Work required: For each line below that holds the word "architecture", make a copy.

####################

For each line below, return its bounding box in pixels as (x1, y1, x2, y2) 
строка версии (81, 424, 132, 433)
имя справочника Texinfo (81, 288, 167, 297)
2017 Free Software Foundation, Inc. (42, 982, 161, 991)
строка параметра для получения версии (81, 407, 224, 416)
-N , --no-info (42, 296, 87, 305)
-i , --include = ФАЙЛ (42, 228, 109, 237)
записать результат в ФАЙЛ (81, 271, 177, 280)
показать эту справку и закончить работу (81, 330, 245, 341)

####################

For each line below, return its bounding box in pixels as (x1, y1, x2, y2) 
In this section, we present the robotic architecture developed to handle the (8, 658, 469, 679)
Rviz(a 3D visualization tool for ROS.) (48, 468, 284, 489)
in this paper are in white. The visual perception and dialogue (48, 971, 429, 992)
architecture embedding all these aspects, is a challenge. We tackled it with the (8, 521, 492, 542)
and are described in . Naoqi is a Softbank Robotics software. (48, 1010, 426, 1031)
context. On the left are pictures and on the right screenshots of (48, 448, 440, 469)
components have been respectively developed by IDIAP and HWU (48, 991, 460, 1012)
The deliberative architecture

####################

Final answer:
In this section, we present the robotic architecture developed to handle the (8, 658, 469, 679)
architecture embedding all these aspects, is a challenge. We tackled it with the (8, 521, 492, 542)
The deliberative architecture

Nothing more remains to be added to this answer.